▸ **How to complete this task**: Using the records below, find every line that includes "Speicher" and copy it.

▸ **Task data**:
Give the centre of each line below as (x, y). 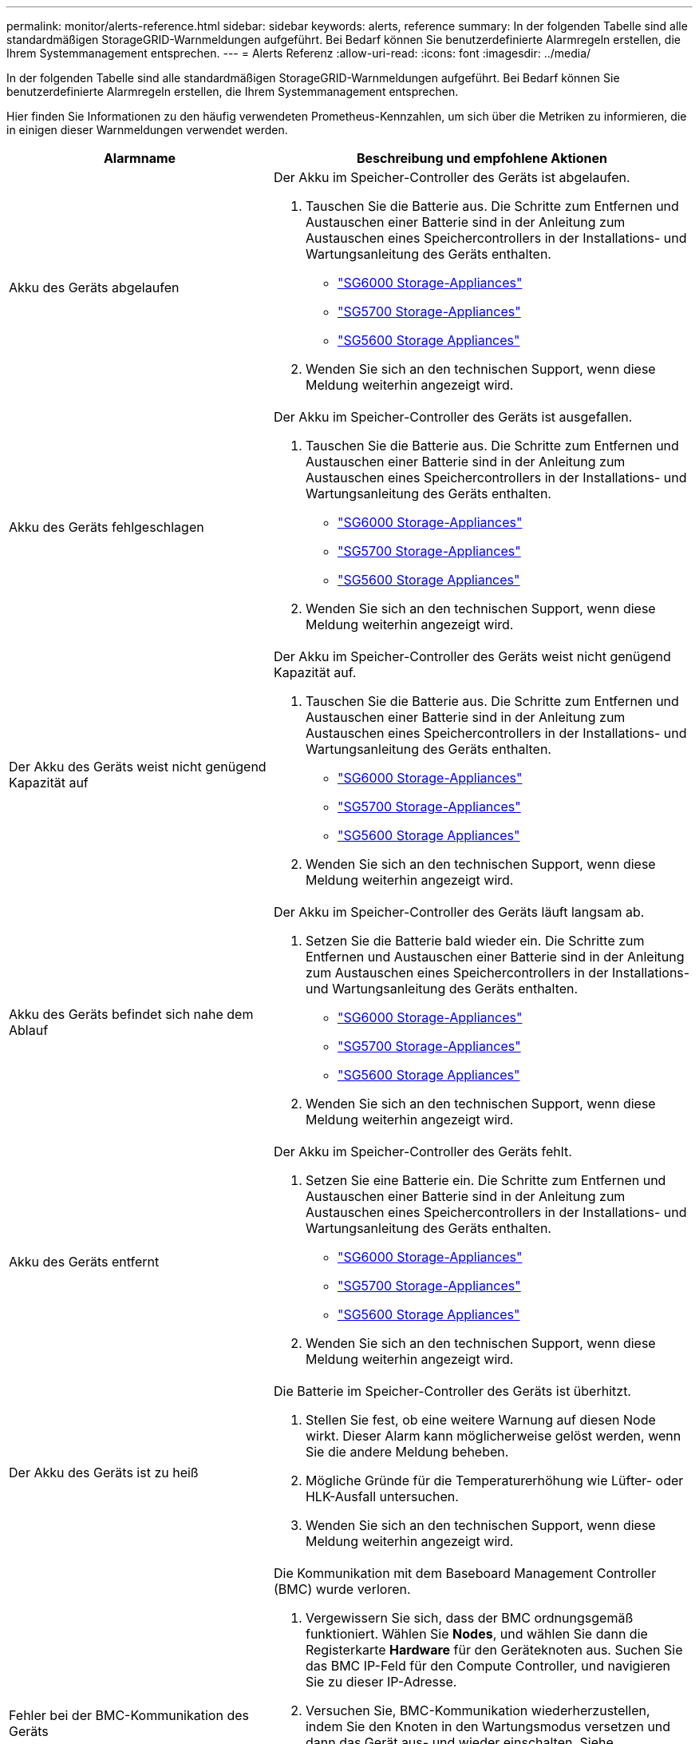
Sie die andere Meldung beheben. (407, 1452)
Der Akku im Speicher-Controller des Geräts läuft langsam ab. (459, 912)
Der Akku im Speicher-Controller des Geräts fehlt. (423, 1151)
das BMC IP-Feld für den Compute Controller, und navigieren (488, 1666)
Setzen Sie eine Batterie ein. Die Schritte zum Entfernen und (486, 1180)
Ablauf (29, 1030)
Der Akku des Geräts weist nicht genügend (138, 767)
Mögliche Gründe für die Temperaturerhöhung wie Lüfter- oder (494, 1480)

▸ **Finished exercise**:
Der Akku im Speicher-Controller des Geräts läuft langsam ab. (459, 912)
Der Akku im Speicher-Controller des Geräts fehlt. (423, 1151)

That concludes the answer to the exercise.